Consider a scenario where an image loads rapidly; however, if another script file named anotherscript.js is 2MB in size and our user’s internet connection is sluggish, they might quickly see the page but be unable to scroll smoothly until that script has fully downloaded, parsed, and executed. This situation leads to a poor user experience.

To illustrate this issue further, take a look at a WebPageTest example where JavaScript monopolises the main thread. In this case, it took over 1.5 seconds for DOM content to load while the main thread remained entirely occupied throughout that duration—rendering it unresponsive to any clicks or taps on the screen. Finally! After all these processes were completed, users could finally navigate through their newly visible page.

In summary, several steps must occur for even a simple webpage to appear in your browser window:

1. DNS Lookup: Identifying the IP address of the requested web address.
2. TCP Handshake: Establishing TCP/IP communication between client and server for future exchanges.
3. TLS Handshake: Encrypting information sent between parties for security.
4. HTTP Communication: Setting up a method of communication that browsers can interpret.
5. Browser Parsing: Analyzing HTTP responses to prepare documents meant for display.
6. Browser Rendering: Displaying those documents within your browser window.
7. JavaScript Occupation: Waiting on JavaScript compilation and execution while potentially monopolising resources on the main thread.

It’s astonishing how many intricate processes unfold behind what appears to be a simple task!

How Maxthon Renders Data

1. Initiate a Request: When you enter a URL in the Maxthon browser’s address bar and hit enter, the journey begins. The browser translates the URL into an IP address using the Domain Name System (DNS).

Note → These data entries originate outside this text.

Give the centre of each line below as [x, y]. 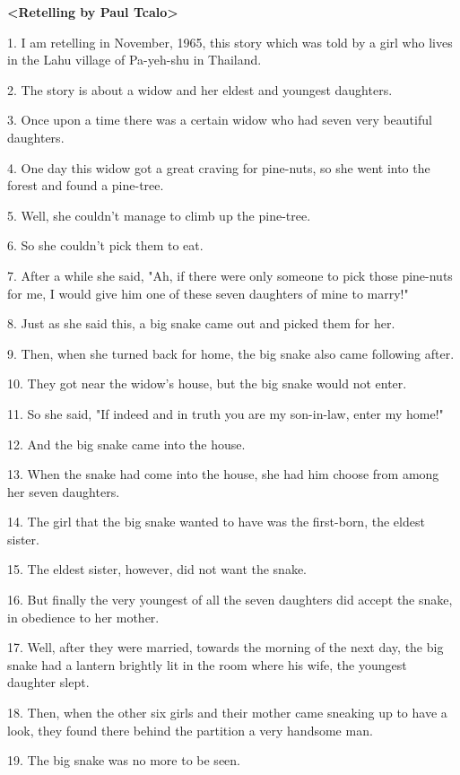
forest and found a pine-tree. [86, 185]
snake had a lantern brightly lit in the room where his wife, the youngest [207, 664]
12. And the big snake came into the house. [126, 444]
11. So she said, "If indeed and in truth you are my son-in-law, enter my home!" [226, 413]
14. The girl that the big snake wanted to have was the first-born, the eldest [216, 522]
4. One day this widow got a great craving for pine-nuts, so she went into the [219, 167]
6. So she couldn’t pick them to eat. [105, 245]
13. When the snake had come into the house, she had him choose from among [223, 474]

2. Establish Connection: Maxthon then establishes a connection with the website’s server. This involves sending an HTTP or HTTPS request to retrieve the data.

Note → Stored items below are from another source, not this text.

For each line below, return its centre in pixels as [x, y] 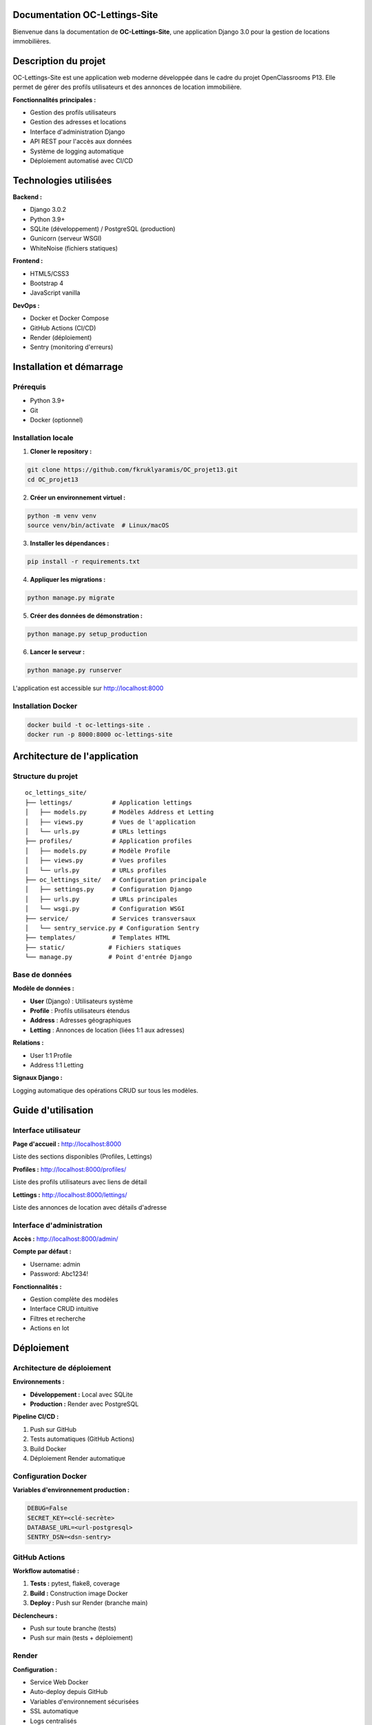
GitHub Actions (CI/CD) [63, 328]
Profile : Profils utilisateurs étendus [80, 1011]
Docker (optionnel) [56, 420]
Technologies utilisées [62, 180]
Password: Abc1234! [59, 1274]
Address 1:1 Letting [57, 1065]
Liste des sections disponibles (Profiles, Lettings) [83, 1156]
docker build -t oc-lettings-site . [89, 725]
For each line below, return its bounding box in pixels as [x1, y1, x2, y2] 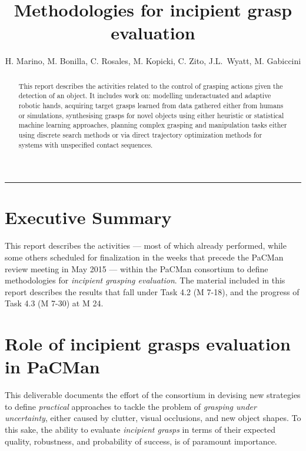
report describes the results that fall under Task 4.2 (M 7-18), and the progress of [5, 285, 300, 298]
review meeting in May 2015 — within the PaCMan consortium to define [5, 262, 268, 275]
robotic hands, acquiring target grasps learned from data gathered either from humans [18, 101, 284, 111]
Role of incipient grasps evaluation [5, 332, 291, 356]
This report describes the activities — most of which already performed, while [5, 239, 287, 252]
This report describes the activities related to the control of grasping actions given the [18, 81, 283, 91]
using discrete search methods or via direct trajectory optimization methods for [18, 129, 262, 139]
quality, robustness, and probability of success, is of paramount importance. [5, 435, 277, 447]

3. Data Transmission: Once connected, data packets are transmitted over the internet. Maxthon utilises advanced protocols to ensure this process is efficient and secure.

4. Response Reception: After requesting information, Maxthon waits for a response from the server. This response typically includes HTML, CSS, JavaScript files, and images needed to render the webpage.

5. Parsing Content: Upon receiving the data, Maxthon’s rendering engine starts parsing the HTML content. It builds a Document Object Model (DOM) structure that represents all page elements.

6. Rendering Process: Next, CSS is applied to style these elements as defined by the web developer. At the same time, JavaScript executes any client-side scripts that may modify how content appears or functions.

7. Display Output: Finally, Maxthon draws everything on your screen in real time, creating an interactive experience tailored to your actions and inputs.

8. Caching Assets: To improve future loading times, Maxthon caches specific resources locally after receiving them for quick retrieval upon subsequent visits.

9. Handling Requests Continuously: As you navigate through links or interact with dynamic elements on a page, additional requests are made seamlessly in the background to ensure a smooth user experience without interrupting ongoing tasks.